Chapter 31 二学期の始まり
残暑がまだまだ厳しい8月の終わり。制服に着替えた僕は、自転車に乗って登校していた。早く起きたので、武蔵浦和から行こうと思い立ったからだ。
汗ばんだYシャツと体に当たる風が、爽やかで気持ちがいい。そろそろ夏も終わりか。
そう思いながら、自宅のある住宅街の小路から、大通りへと自転車を走らせた。
国道17号線と交わる交差点で信号待ちをしているときに、
(九条は元気にしてるだろうか……)
ふと九条のことが頭に浮かんだ。
九条の涙を見たあの日から、僕は会っていない。
彼からの連絡が全くないということもあるが、また誘おうとすると、前みたいに九条が無理して来ることが考えられるからだ。

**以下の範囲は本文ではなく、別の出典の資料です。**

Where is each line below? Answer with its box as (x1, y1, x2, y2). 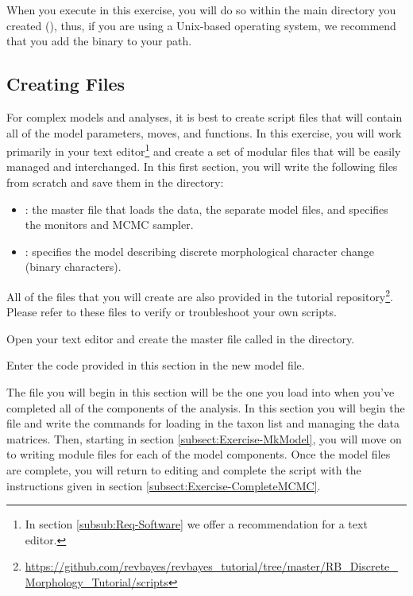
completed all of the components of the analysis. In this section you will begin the (6, 399, 405, 416)
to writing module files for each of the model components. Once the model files (6, 446, 391, 462)
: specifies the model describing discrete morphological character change (25, 242, 374, 259)
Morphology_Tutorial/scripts (25, 573, 168, 590)
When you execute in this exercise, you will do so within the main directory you (6, 2, 396, 17)
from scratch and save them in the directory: (6, 174, 224, 191)
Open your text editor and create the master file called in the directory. (6, 330, 355, 346)
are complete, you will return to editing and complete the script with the (6, 461, 361, 478)
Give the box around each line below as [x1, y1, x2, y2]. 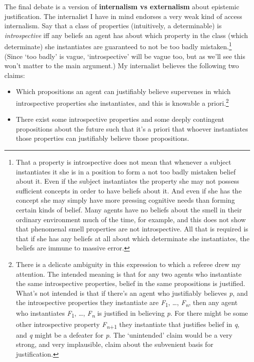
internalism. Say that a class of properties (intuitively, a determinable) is [4, 20, 222, 31]
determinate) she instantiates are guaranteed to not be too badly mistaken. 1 [4, 40, 232, 52]
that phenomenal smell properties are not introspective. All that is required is [16, 224, 249, 234]
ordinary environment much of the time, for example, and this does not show [16, 214, 246, 224]
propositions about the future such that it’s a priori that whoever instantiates [16, 123, 248, 133]
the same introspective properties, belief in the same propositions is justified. [16, 278, 245, 288]
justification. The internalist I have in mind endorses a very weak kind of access [4, 11, 242, 21]
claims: [4, 70, 25, 80]
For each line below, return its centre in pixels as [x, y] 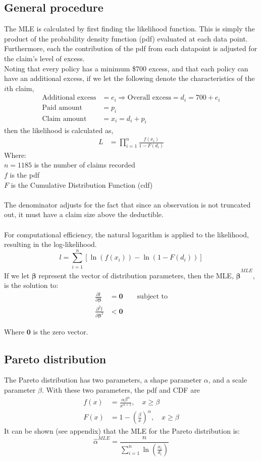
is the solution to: [31, 285]
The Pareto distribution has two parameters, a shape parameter [103, 380]
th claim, [20, 88]
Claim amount [64, 119]
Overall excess [149, 98]
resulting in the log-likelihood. [50, 244]
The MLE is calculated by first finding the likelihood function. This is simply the [129, 29]
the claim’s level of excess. [44, 58]
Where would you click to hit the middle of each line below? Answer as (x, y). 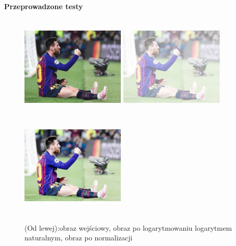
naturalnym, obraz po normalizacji (78, 238)
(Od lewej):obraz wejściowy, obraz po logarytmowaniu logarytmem (128, 227)
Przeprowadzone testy (44, 6)
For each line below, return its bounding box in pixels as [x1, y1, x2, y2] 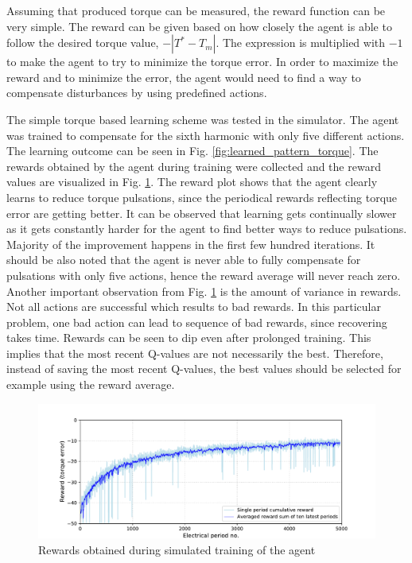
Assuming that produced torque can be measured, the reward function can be [6, 2, 386, 18]
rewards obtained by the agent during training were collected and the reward [6, 157, 381, 174]
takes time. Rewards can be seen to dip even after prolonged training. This [6, 329, 371, 346]
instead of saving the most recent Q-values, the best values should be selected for [6, 360, 402, 377]
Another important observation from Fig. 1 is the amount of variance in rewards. [6, 282, 402, 299]
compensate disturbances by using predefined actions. [6, 84, 267, 101]
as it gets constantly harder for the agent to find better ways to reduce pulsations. [6, 220, 407, 237]
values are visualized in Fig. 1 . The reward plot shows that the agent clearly [6, 173, 378, 190]
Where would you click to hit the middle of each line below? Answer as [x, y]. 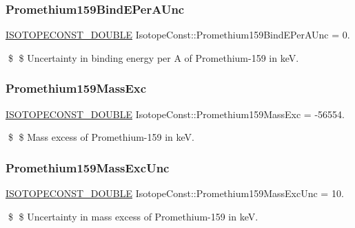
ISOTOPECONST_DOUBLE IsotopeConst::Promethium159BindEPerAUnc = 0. [178, 35]
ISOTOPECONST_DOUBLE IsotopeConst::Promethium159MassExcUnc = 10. [175, 193]
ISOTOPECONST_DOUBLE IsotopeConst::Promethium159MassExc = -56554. [175, 114]
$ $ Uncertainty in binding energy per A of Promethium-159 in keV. [153, 57]
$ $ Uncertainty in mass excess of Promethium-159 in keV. [133, 216]
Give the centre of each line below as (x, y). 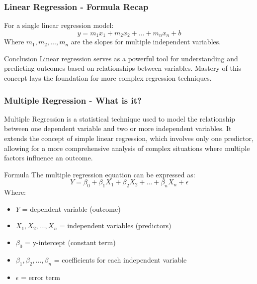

本心では、九条ともっと遊びたいし、話したい。だけど、前みたいなことがあったら、さすがに母親が黙ってないだろう。あの口調からして、かなり気が強そうだったから、怒られたらたまったものではない。
「はぁ、どうすればいいんだ……」
大きなため息をついたとき、信号が青になったので、僕はゆっくりとペダルを漕いで渡った。
教室に入った僕は、自分の席にカバンをかけた。
周りのクラスメートたちは、夏休みの土産話、そして部活や補習の愚痴で盛り上がっている。
僕は九条を探した。
いつものように、九条は机に突っ伏して気持ちよさそうに眠っている。だが、普段の伏せ方とは違い、腕を枕にして臥せっている。それに、雨が降った日に道路にできる、小さな水たまりほどの大きさのヨダレを垂らしながら、気持ちよさそうに眠っている。なんだか危険な気がする。
爆睡する九条の身体を、僕は大きくゆすった。
目を覚ました九条は、叫んだあと、とぼけたような顔と口調で、
「ここはどこ? 私は誰?」
と聞いてきた。
突然九条が出した奇声に驚くクラスメートたち。声をかけた僕が恥ずかしい。
「ここは都立十条高校、そしてお前は1年3組九条明な」
耳元で語りかけるくらいの小さな声で、どこで誰なのかを教えると、九条は、はっとした表情になり。、
「君は愛しの誠くんではないか!」
と言って僕に抱き着いてきた。さっきよりも恥ずかしいから、正直辞めて欲しい。
「ちょ、お前辞めろよ!」
「だって、久しぶりなんだもん」
「ひさしぶりの再会は俺もうれしいよ。だけど、その前にお前夏休み中どうしてたんだよ。連絡もつかなかったから、心配してたんだぞ」
夏休み中に考えていたことを、僕は話した。
ポケットからティッシュを取り出し、ヨダレを拭きながら九条は暗い表情で語りはじめる。
「それはまあ、留置所に監禁されてたからな」
「って、一体お前何やったんだよ⁉」
「全裸で外を歩いてたら通報されて……。流れで捕まった感じかな」
「それは流れでも捕まるよ!」
「なんてね。嘘だよ!」
からかうような口調で、九条は言った。
「こっちは本気で──」
心配してたんだぞ! と僕が言おうとしたときに、
「みんな、席に着け。出席取るぞ」
先生が入ってきたので、席に着いた。
夏休みの間、連絡がつかなくてとても心配だったけど、あの様子を見る限りでは元気そうだったので、僕はホッとした。